→ **ABOUT THIS EXERCISE**: Exact copy, no pictures: return all the records as they stand.
++++ DATA PROVIDED ++++
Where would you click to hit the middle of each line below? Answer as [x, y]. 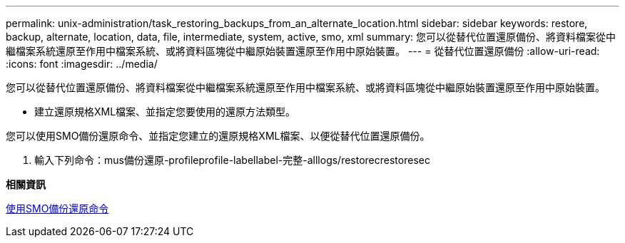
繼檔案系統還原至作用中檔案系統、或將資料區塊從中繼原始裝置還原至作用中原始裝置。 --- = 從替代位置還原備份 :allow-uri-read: [303, 51]
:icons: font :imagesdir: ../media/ [82, 64]
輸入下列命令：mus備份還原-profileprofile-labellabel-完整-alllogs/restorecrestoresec [232, 160]
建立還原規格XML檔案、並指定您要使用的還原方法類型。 [165, 112]
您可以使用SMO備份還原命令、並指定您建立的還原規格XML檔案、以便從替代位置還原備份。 [218, 136]
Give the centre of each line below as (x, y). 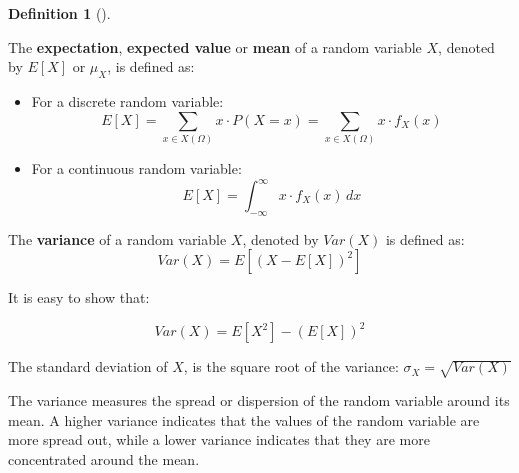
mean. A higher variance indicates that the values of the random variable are (244, 419)
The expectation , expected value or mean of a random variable (215, 46)
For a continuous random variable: (136, 167)
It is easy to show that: (79, 297)
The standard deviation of (88, 366)
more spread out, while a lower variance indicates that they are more (219, 439)
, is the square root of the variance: (291, 366)
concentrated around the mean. (104, 459)
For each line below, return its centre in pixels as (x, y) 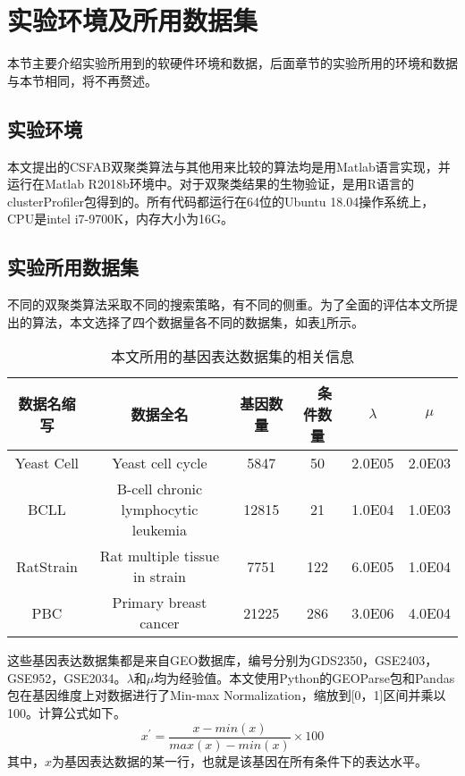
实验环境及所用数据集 (133, 20)
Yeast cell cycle (160, 463)
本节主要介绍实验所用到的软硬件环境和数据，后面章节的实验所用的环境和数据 (232, 63)
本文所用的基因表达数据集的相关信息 (232, 357)
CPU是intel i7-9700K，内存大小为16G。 (121, 219)
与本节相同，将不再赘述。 (82, 80)
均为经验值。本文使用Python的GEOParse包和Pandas (304, 677)
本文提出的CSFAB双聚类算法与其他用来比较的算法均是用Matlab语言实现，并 (229, 166)
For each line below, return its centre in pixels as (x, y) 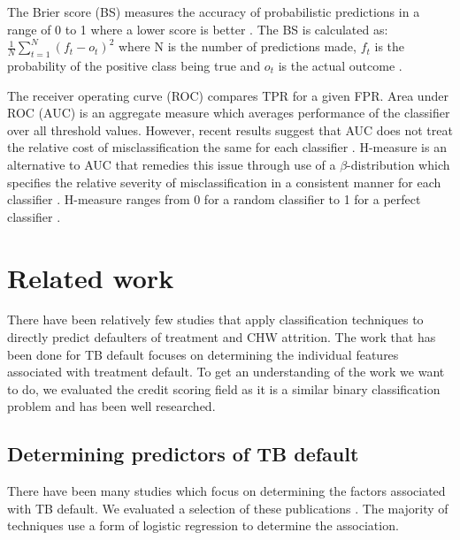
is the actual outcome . (340, 65)
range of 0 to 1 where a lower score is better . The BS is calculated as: (198, 29)
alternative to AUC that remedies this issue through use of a (172, 164)
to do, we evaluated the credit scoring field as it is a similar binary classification (224, 388)
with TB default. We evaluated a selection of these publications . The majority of (228, 508)
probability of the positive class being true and (134, 65)
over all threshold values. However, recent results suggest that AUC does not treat (230, 129)
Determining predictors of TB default (183, 454)
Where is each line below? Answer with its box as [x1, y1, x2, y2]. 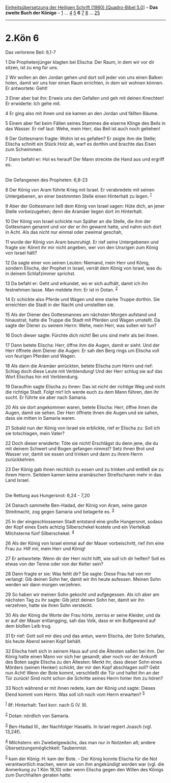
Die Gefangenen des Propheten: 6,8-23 [5, 177, 88, 183]
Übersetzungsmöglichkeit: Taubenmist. [5, 745, 88, 751]
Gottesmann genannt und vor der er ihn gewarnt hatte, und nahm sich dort [5, 224, 162, 230]
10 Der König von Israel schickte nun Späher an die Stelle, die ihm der [5, 218, 151, 224]
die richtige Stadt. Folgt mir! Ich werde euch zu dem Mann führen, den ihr [5, 389, 159, 395]
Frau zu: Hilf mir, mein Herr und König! [5, 545, 85, 552]
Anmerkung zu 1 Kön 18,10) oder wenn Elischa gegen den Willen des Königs [5, 766, 164, 772]
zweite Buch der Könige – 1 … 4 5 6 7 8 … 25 [5, 10, 100, 16]
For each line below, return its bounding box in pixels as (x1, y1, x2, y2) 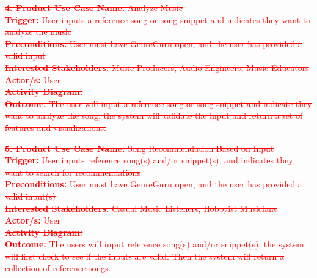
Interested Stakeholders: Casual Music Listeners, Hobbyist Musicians (5, 201, 277, 214)
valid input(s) (5, 189, 56, 202)
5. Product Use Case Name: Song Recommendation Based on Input (5, 141, 274, 154)
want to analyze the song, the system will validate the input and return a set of (5, 109, 303, 122)
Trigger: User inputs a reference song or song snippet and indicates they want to (5, 13, 311, 26)
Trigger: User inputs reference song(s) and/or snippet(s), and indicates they (5, 154, 293, 167)
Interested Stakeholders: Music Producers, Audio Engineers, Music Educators (5, 61, 309, 73)
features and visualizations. (5, 121, 106, 133)
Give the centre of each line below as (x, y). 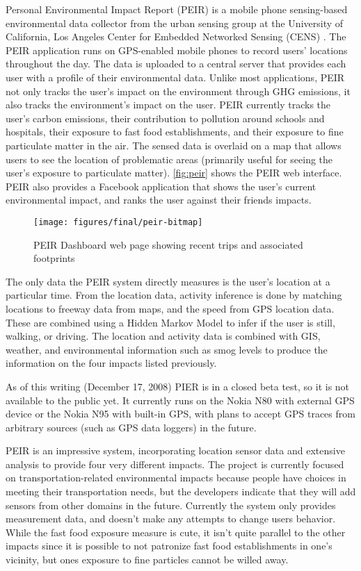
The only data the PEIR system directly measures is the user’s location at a (168, 281)
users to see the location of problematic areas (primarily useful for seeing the (169, 159)
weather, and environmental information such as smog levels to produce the (167, 349)
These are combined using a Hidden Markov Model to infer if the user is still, (170, 322)
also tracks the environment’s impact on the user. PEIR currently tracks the (168, 105)
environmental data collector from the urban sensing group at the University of (175, 23)
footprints (54, 258)
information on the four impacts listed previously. (111, 363)
++++
→ **EXPECTED OUTPUT**:
Where would you click to hit the middle of each line below? Answer as [x, y]. 
繼檔案系統還原至作用中檔案系統、或將資料區塊從中繼原始裝置還原至作用中原始裝置。 --- = 從替代位置還原備份 :allow-uri-read: [303, 51]
:icons: font :imagesdir: ../media/ [82, 64]
輸入下列命令：mus備份還原-profileprofile-labellabel-完整-alllogs/restorecrestoresec [232, 160]
建立還原規格XML檔案、並指定您要使用的還原方法類型。 [165, 112]
您可以使用SMO備份還原命令、並指定您建立的還原規格XML檔案、以便從替代位置還原備份。 [218, 136]
Give the centre of each line below as (x, y). 
mean. A higher variance indicates that the values of the random variable are (244, 419)
The expectation , expected value or mean of a random variable (215, 46)
For a continuous random variable: (136, 167)
It is easy to show that: (79, 297)
The standard deviation of (88, 366)
more spread out, while a lower variance indicates that they are more (219, 439)
, is the square root of the variance: (291, 366)
concentrated around the mean. (104, 459)
For each line below, return its centre in pixels as (x, y) 
实验环境及所用数据集 (133, 20)
Yeast cell cycle (160, 463)
本节主要介绍实验所用到的软硬件环境和数据，后面章节的实验所用的环境和数据 (232, 63)
本文所用的基因表达数据集的相关信息 (232, 357)
CPU是intel i7-9700K，内存大小为16G。 (121, 219)
与本节相同，将不再赘述。 (82, 80)
均为经验值。本文使用Python的GEOParse包和Pandas (304, 677)
本文提出的CSFAB双聚类算法与其他用来比较的算法均是用Matlab语言实现，并 (229, 166)
For each line below, return its centre in pixels as (x, y) 
is the actual outcome . (340, 65)
range of 0 to 1 where a lower score is better . The BS is calculated as: (198, 29)
alternative to AUC that remedies this issue through use of a (172, 164)
to do, we evaluated the credit scoring field as it is a similar binary classification (224, 388)
with TB default. We evaluated a selection of these publications . The majority of (228, 508)
probability of the positive class being true and (134, 65)
over all threshold values. However, recent results suggest that AUC does not treat (230, 129)
Determining predictors of TB default (183, 454)
Where is each line below? Answer with its box as [x1, y1, x2, y2]. 
Die Gefangenen des Propheten: 6,8-23 [5, 177, 88, 183]
Übersetzungsmöglichkeit: Taubenmist. [5, 745, 88, 751]
Gottesmann genannt und vor der er ihn gewarnt hatte, und nahm sich dort [5, 224, 162, 230]
10 Der König von Israel schickte nun Späher an die Stelle, die ihm der [5, 218, 151, 224]
die richtige Stadt. Folgt mir! Ich werde euch zu dem Mann führen, den ihr [5, 389, 159, 395]
Frau zu: Hilf mir, mein Herr und König! [5, 545, 85, 552]
Anmerkung zu 1 Kön 18,10) oder wenn Elischa gegen den Willen des Königs [5, 766, 164, 772]
zweite Buch der Könige – 1 … 4 5 6 7 8 … 25 [5, 10, 100, 16]
For each line below, return its bounding box in pixels as (x1, y1, x2, y2) 
Interested Stakeholders: Casual Music Listeners, Hobbyist Musicians (5, 201, 277, 214)
valid input(s) (5, 189, 56, 202)
5. Product Use Case Name: Song Recommendation Based on Input (5, 141, 274, 154)
want to analyze the song, the system will validate the input and return a set of (5, 109, 303, 122)
Trigger: User inputs a reference song or song snippet and indicates they want to (5, 13, 311, 26)
Trigger: User inputs reference song(s) and/or snippet(s), and indicates they (5, 154, 293, 167)
Interested Stakeholders: Music Producers, Audio Engineers, Music Educators (5, 61, 309, 73)
features and visualizations. (5, 121, 106, 133)
Give the centre of each line below as (x, y). 
The only data the PEIR system directly measures is the user’s location at a (168, 281)
users to see the location of problematic areas (primarily useful for seeing the (169, 159)
weather, and environmental information such as smog levels to produce the (167, 349)
These are combined using a Hidden Markov Model to infer if the user is still, (170, 322)
also tracks the environment’s impact on the user. PEIR currently tracks the (168, 105)
environmental data collector from the urban sensing group at the University of (175, 23)
footprints (54, 258)
information on the four impacts listed previously. (111, 363)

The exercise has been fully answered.